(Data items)
○ ○ ○ ○
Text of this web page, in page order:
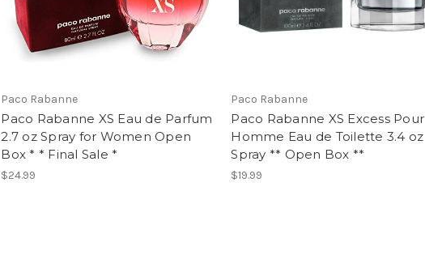
Paco Rabanne
Paco Rabanne XS Eau de Parfum
2.7 oz Spray for Women Open
Box * * Final Sale *
$24.99
Paco Rabanne
Paco Rabanne XS Excess Pour
Homme Eau de Toilette 3.4 oz
Spray ** Open Box **
$19.99
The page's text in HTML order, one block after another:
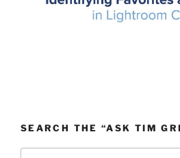
SEARCH THE “ASK TIM
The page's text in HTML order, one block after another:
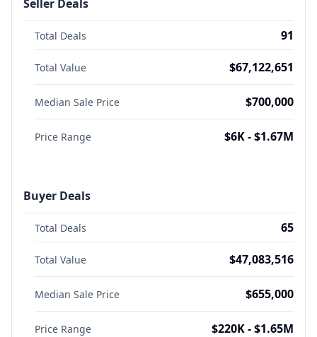
Seller Deals
Total Deals 91
Total Value $67,122,651
Median Sale Price $700,000
Price Range $6K - $1.67M
Buyer Deals
Total Deals 65
Total Value $47,083,516
Median Sale Price $655,000
Price Range $220K - $1.65M
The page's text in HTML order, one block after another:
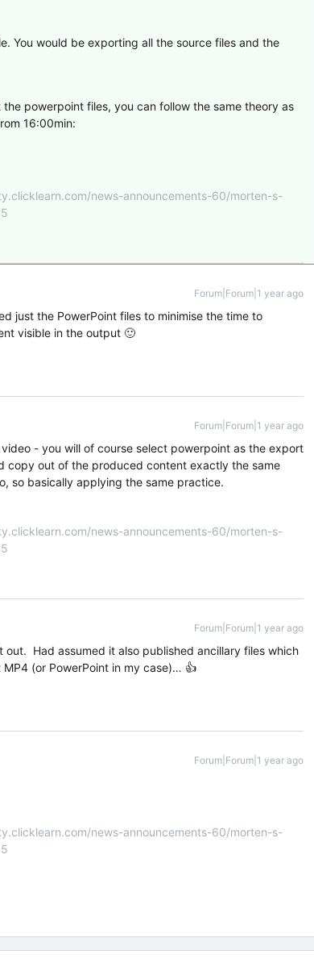
You would be exporting all the source files and the
powerpoint files, you can follow the same theory as
16:00min:
news-announcements-60/morten-s-
Forum|Forum|1 year ago
just the PowerPoint files to minimise the time to
visible in the output 🙂
Forum|Forum|1 year ago
- you will of course select powerpoint as the export
copy out of the produced content exactly the same
so basically applying the same practice.
news-announcements-60/morten-s-
Forum|Forum|1 year ago
Had assumed it also published ancillary files which
(or PowerPoint in my case)… 👍
Forum|Forum|1 year ago
news-announcements-60/morten-s-
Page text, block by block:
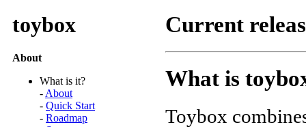
toybox
About
What is it?
-About
- Quick Start
- Roadmap
Current
What is
Toybox
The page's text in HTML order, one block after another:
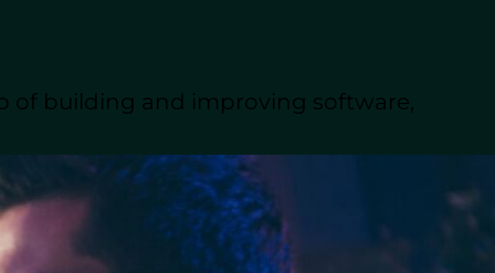
of building and improving software,
front-end development.
pool of experienced
you need, without the
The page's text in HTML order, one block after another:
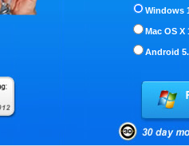
Windows
Mac OS X
Android
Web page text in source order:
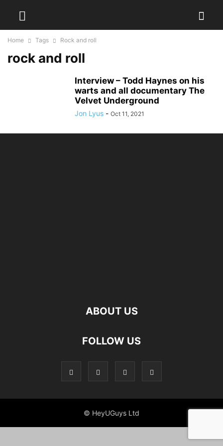
Home Tags Rock and roll
rock and roll
Interview – Todd Haynes on his
warts and all documentary The
Velvet Underground
Jon Lyus - Oct 11, 2021
ABOUT US
FOLLOW US
© HeyUGuys Ltd
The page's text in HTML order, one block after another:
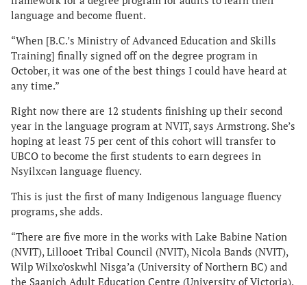
language and become fluent.
“When [B.C.’s Ministry of Advanced Education and Skills
Training] finally signed off on the degree program in
October, it was one of the best things I could have heard at
any time.”
Right now there are 12 students finishing up their second
year in the language program at NVIT, says Armstrong. She’s
hoping at least 75 per cent of this cohort will transfer to
UBCO to become the first students to earn degrees in
Nsyilxcən language fluency.
This is just the first of many Indigenous language fluency
programs, she adds.
“There are five more in the works with Lake Babine Nation
(NVIT), Lillooet Tribal Council (NVIT), Nicola Bands (NVIT),
Wilp Wilxo’oskwhl Nisga’a (University of Northern BC) and
the Saanich Adult Education Centre (University of Victoria).
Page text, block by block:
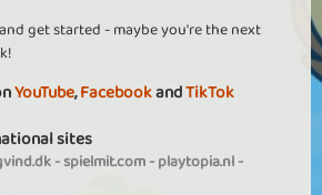
get started - maybe you're the next
YouTube,FacebookandTikTok
sites
-spielmit.com-playtopia.nl-
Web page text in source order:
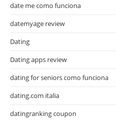
date me como funciona
datemyage review
Dating
Dating apps review
dating for seniors como funciona
dating.com italia
datingranking coupon
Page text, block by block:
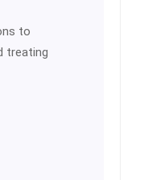
to
treating
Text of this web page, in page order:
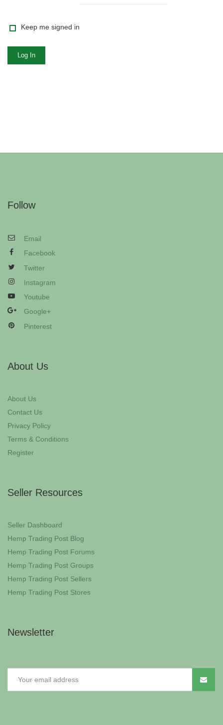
○ ○ ○ ○
● THE PROBLEM
Set every record down again verbatim, without pictures.

● EXPECTED ANSWER
Text of this web page, in page order:
Paco Rabanne
Paco Rabanne XS Eau de Parfum
2.7 oz Spray for Women Open
Box * * Final Sale *
$24.99
Paco Rabanne
Paco Rabanne XS Excess Pour
Homme Eau de Toilette 3.4 oz
Spray ** Open Box **
$19.99
The page's text in HTML order, one block after another:
SEARCH THE “ASK TIM
The page's text in HTML order, one block after another:
Seller Deals
Total Deals 91
Total Value $67,122,651
Median Sale Price $700,000
Price Range $6K - $1.67M
Buyer Deals
Total Deals 65
Total Value $47,083,516
Median Sale Price $655,000
Price Range $220K - $1.65M
The page's text in HTML order, one block after another:
You would be exporting all the source files and the
powerpoint files, you can follow the same theory as
16:00min:
news-announcements-60/morten-s-
Forum|Forum|1 year ago
just the PowerPoint files to minimise the time to
visible in the output 🙂
Forum|Forum|1 year ago
- you will of course select powerpoint as the export
copy out of the produced content exactly the same
so basically applying the same practice.
news-announcements-60/morten-s-
Forum|Forum|1 year ago
Had assumed it also published ancillary files which
(or PowerPoint in my case)… 👍
Forum|Forum|1 year ago
news-announcements-60/morten-s-
Page text, block by block:
toybox
About
What is it?
-About
- Quick Start
- Roadmap
Current
What is
Toybox
The page's text in HTML order, one block after another:
of building and improving software,
front-end development.
pool of experienced
you need, without the
The page's text in HTML order, one block after another:
Windows
Mac OS X
Android
Web page text in source order:
Home Tags Rock and roll
rock and roll
Interview – Todd Haynes on his
warts and all documentary The
Velvet Underground
Jon Lyus - Oct 11, 2021
ABOUT US
FOLLOW US
© HeyUGuys Ltd
The page's text in HTML order, one block after another:
language and become fluent.
“When [B.C.’s Ministry of Advanced Education and Skills
Training] finally signed off on the degree program in
October, it was one of the best things I could have heard at
any time.”
Right now there are 12 students finishing up their second
year in the language program at NVIT, says Armstrong. She’s
hoping at least 75 per cent of this cohort will transfer to
UBCO to become the first students to earn degrees in
Nsyilxcən language fluency.
This is just the first of many Indigenous language fluency
programs, she adds.
“There are five more in the works with Lake Babine Nation
(NVIT), Lillooet Tribal Council (NVIT), Nicola Bands (NVIT),
Wilp Wilxo’oskwhl Nisga’a (University of Northern BC) and
the Saanich Adult Education Centre (University of Victoria).
Page text, block by block:
get started - maybe you're the next
YouTube,FacebookandTikTok
sites
-spielmit.com-playtopia.nl-
Web page text in source order:
date me como funciona
datemyage review
Dating
Dating apps review
dating for seniors como funciona
dating.com italia
datingranking coupon
Page text, block by block:
to
treating
Text of this web page, in page order:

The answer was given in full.